Due to the fact that I had never even really heard of Condemned, I really had no idea what to expect or what the film was even about. I pressed play without reading the synopsis located on the back of the Blu-ray case, as to leave that mystery intact and to perhaps prevent the possibility of ruining any kind of surprise. While the film started off somewhat slow, it did manage to pick things up about the halfway mark of its 83 minute run-time.

Condemned, being a low-budget project, contains a bit of what you’d expect from a film of its nature, but while something like sub-par acting may have been [sporadically] present, writer and director, Eli Gesner, was still able to present a rather good-looking, original story with some pretty neat cinematography and impressive practical effects.

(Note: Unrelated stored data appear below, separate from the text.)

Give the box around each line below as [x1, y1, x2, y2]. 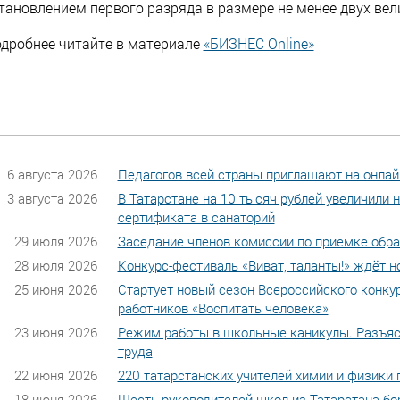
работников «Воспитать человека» [117, 298, 329, 317]
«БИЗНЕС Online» [203, 33, 314, 53]
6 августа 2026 [6, 164, 97, 183]
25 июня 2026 [13, 279, 97, 298]
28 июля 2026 [13, 255, 97, 274]
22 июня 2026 [13, 365, 97, 384]
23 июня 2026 [13, 322, 97, 341]
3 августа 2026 [6, 188, 97, 207]

The cast consists of mostly unknown actors, at least by me, which happens to include Michel Gill (TV’s Mr. Robot, House of Cards), Dylan Penn, daughter of prolific actor, Sean Penn, and an appearance by increasingly popular genre actor, Nick Damici (Stake Land, Late Phases). Overall, the performances were great with a few exceptions, but again, that was to be expected. The drastic personalities of the characters introduced throughout Condemned, however, keep things fresh enough to distract from some of the indie film’s minor pitfalls. For a film as small as this one, it was actually pretty surprising to witness the amount of character development presented by Gesner, a true sign that the man knows very well what he is doing. His group of misfits — junkies, meth manufacturers, pimps, S&M-loving neo-nazis, etc — was very entertaining to watch.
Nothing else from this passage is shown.